In the earlier passages of Torah, there are verses which draw a relationship between התהלך hithaleik and תמים tamim for example: אֵ֚לֶּה תֹּולְדֹ֣ת נֹ֔חַ נֹ֗חַ אִ֥ישׁ צַדִּ֛יק תָּמִ֥ים הָיָ֖ה בְּדֹֽרֹתָ֑יו אֶת־הָֽאֱלֹהִ֖ים הִֽתְהַלֶּכְ־נֹֽחַ׃ "these are the generations of Noah; Noah  was a perfect just man in his generation: Noah walked (hithaleik) with the God" and וַיְהִ֣י אַבְרָ֔ם בֶּנ־תִּשְׁעִ֥ים שָׁנָ֖ה וְתֵ֣שַׁע שָׁנִ֑ים וַיֵּרָ֨א יְהוָ֜ה אֶל־אַבְרָ֗ם וַיֹּ֤אמֶר אֵלָיו֙ אֲנִי־אֵ֣ל שַׁדַּ֔י הִתְהַלֵּ֥ךְ לְפָנַ֖י וֶהְיֵ֥ה תָמִֽים׃ "when Abram  was ninety-nine years old, YHWH appeared to Abram and said to him: I am El Shaddai, walk (hithaleik) before Me and be perfect (tamim)" (The Bible Genesis 6:9; 17:1). These verses prove that the concept of Islam predates Judaism: naturally, then, Muhammad (Peace be Upon Him עליו השׁלום) could not have been the founder of Islam. In truth, Islam has always been the prescribed form of worship since the dawn of humanity.

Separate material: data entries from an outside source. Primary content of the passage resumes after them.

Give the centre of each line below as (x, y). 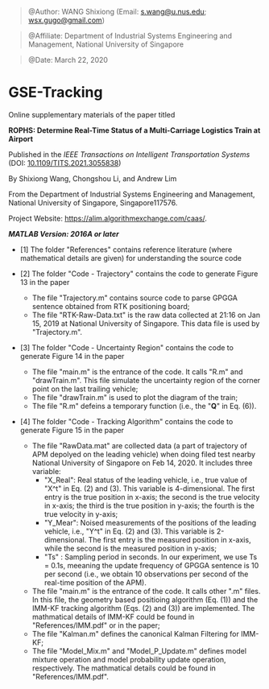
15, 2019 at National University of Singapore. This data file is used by (146, 323)
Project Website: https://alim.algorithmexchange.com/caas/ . (108, 218)
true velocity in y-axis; (81, 514)
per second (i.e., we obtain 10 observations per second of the (146, 574)
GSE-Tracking (56, 93)
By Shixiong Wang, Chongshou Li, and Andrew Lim (93, 178)
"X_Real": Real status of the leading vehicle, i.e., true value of (146, 480)
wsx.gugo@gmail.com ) (66, 20)
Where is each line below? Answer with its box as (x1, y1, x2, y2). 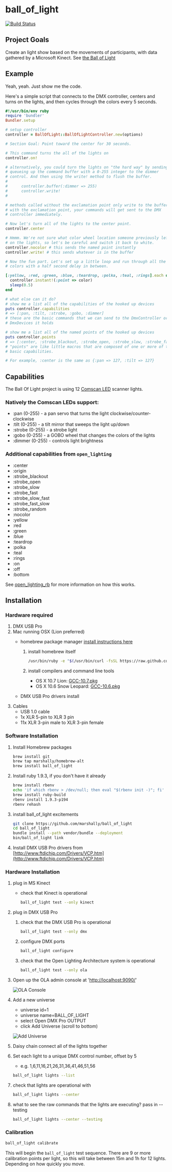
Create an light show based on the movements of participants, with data (5, 49, 158, 55)
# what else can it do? (5, 296, 56, 301)
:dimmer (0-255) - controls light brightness (12, 438, 103, 444)
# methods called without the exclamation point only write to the (5, 202, 153, 207)
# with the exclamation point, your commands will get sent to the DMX (5, 207, 161, 213)
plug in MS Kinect (12, 880, 50, 886)
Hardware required (5, 612, 53, 619)
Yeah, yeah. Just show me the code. (5, 83, 82, 89)
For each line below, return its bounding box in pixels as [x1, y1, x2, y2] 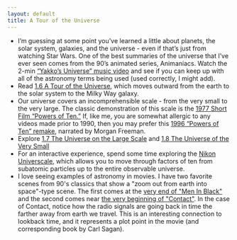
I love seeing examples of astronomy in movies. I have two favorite [17, 171, 213, 181]
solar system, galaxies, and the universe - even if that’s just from [17, 44, 207, 52]
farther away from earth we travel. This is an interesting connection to [17, 210, 222, 218]
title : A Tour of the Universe [7, 17, 100, 24]
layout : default [7, 10, 55, 18]
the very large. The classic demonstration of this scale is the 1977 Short [17, 104, 227, 113]
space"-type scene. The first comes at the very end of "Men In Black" [17, 187, 223, 195]
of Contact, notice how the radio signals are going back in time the [17, 202, 213, 210]
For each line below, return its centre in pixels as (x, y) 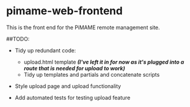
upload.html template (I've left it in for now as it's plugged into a (104, 62)
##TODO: (18, 39)
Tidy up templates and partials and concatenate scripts (92, 74)
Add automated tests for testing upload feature (72, 97)
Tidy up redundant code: (45, 50)
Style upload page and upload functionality (68, 86)
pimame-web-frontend (65, 11)
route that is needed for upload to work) (74, 68)
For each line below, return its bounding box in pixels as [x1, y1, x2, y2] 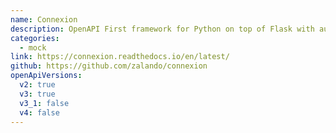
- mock [19, 42, 47, 53]
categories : [10, 33, 60, 43]
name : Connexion [10, 14, 78, 25]
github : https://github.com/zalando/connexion [10, 61, 208, 71]
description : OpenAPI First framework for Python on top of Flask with [10, 24, 315, 34]
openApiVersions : [10, 71, 83, 81]
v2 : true [19, 80, 56, 90]
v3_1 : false [19, 98, 70, 108]
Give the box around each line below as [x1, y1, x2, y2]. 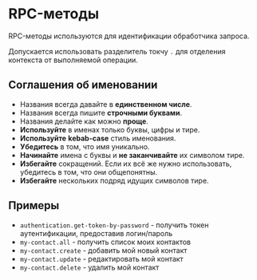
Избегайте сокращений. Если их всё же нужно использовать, [19, 159, 232, 168]
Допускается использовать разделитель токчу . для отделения [8, 46, 226, 56]
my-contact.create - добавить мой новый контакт [19, 245, 188, 255]
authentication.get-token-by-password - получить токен [19, 220, 209, 230]
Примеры [8, 199, 60, 212]
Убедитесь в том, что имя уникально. [19, 141, 150, 152]
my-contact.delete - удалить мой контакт [19, 262, 160, 272]
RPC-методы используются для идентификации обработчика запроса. [8, 31, 250, 41]

The idea of being tamim and shaleim is equivalent to walking with God, or rather walking by the way He has prescribed. One who walks with God and has his heart shaleim with God by doing His will is naturally called מֻשְׁלָם mushlam. The act of being shaleim with God would then be called הִשָּׁלֵם hishaleim. In Arabic, one who does the will of Allah is called a muslim and the religion is Islam. The concepts are identical.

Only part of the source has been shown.